Researchers screened patient DNA for almost 1 million common inherited genetic variations and found that 60.8% of those who inherited two copies of a variation in a gene named CEP72developed peripheral neuropathy

Children being treated for leukemia who also inherited two copies of a certain type of gene were at an increased risk of developing peripheral neuropathy, according to a study published online in the Journal of the American Medical Association

Researchers from St. Jude Children’s Research Hospital examined 321 children and adolescents whose acute lymphoblastic leukemia (ALL) treatment included between 36 and 39 doses of the drug vincristine. The researchers noted that 60.8% of those children who inherited two copies of a variation in the gene named CEP72 developed peripheral neuropathy. 

Vincristine-related peripheral neuropathy was diagnosed in 23.4% of patients who inherited at least one of the more common versions of CEP72. The researchers noted that the newly-identified CEP72 variant also increased the sensitivity of cancer cells to vincristine. 

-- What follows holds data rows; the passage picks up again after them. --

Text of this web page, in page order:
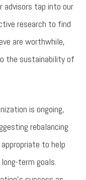
advisors tap into our
research to find
are worthwhile,
the sustainability of
is ongoing,
rebalancing
to help
term goals.
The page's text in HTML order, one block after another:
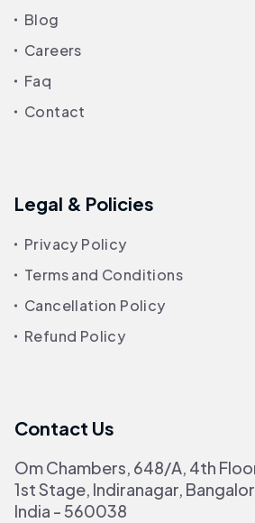
Blog
Careers
Faq
Contact
Legal & Policies
Privacy Policy
Terms and Conditions
Cancellation Policy
Refund Policy
Contact Us
Om Chambers, 648/A, 4th
1st Stage, Indiranagar,
India - 560038
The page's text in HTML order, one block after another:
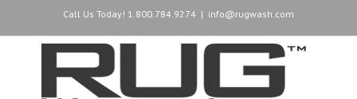
Call Us Today! 1.800.784.9274 | info@rugwash.com
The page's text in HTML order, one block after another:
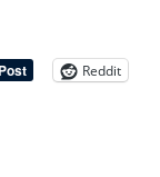
Reddit

The genetic variant identified in this study was linked to a greater risk of peripheral neuropathy even when researchers took other risk factors into account, including race and the prescribed dose of medication. 

In this study, the researchers “identified a possible reason why some people experience a serious side effect of the medication—debilitating nerve pain,” Rochelle Long, PhD, director of the National Institutes of Health Pharmacogenomics Research Network said in a press release about the study. “This genetic insight will help scientists devise treatment plans that ensure safety and effectiveness as well as the long-term quality of life for children with ALL.”


1. Diouf B, et al. JAMA. 2015; 313(8):815-823.